■ DIRECTIONS FOR THIS TASK: Beneath this line is the data. Output exactly the lines from the line with "The page's text" to the line with "ける ～ダマシパターンを知る～ 】", both ends included, and nothing more.

:::

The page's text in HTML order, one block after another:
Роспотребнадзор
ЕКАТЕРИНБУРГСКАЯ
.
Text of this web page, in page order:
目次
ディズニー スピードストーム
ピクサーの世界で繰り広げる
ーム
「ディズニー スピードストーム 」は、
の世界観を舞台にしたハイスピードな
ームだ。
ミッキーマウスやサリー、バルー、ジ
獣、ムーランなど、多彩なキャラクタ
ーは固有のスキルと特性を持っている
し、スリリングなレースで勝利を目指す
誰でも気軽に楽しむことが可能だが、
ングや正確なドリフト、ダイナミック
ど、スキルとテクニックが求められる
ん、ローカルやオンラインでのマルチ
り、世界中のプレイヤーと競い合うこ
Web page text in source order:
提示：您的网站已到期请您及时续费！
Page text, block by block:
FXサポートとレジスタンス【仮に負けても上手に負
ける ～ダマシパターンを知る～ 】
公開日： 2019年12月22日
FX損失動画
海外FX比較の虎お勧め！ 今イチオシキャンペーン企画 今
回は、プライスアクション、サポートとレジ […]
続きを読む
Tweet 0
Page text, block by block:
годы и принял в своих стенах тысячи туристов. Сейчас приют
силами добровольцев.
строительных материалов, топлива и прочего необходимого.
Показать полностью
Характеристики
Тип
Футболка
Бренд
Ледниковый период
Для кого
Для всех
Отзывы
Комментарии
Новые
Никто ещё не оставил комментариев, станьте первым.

:::

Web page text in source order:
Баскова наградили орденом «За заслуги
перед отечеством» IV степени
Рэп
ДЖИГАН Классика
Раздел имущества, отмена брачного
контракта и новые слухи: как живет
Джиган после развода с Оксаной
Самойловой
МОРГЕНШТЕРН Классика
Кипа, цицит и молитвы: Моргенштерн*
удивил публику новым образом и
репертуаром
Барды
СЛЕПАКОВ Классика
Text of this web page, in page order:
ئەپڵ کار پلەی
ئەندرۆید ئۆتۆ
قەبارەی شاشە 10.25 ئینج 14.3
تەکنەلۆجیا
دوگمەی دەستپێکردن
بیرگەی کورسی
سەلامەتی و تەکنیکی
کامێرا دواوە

:::

■ FINAL ANSWER:
The page's text in HTML order, one block after another:
Роспотребнадзор
ЕКАТЕРИНБУРГСКАЯ
.
Text of this web page, in page order:
目次
ディズニー スピードストーム
ピクサーの世界で繰り広げる
ーム
「ディズニー スピードストーム 」は、
の世界観を舞台にしたハイスピードな
ームだ。
ミッキーマウスやサリー、バルー、ジ
獣、ムーランなど、多彩なキャラクタ
ーは固有のスキルと特性を持っている
し、スリリングなレースで勝利を目指す
誰でも気軽に楽しむことが可能だが、
ングや正確なドリフト、ダイナミック
ど、スキルとテクニックが求められる
ん、ローカルやオンラインでのマルチ
り、世界中のプレイヤーと競い合うこ
Web page text in source order:
提示：您的网站已到期请您及时续费！
Page text, block by block:
FXサポートとレジスタンス【仮に負けても上手に負
ける ～ダマシパターンを知る～ 】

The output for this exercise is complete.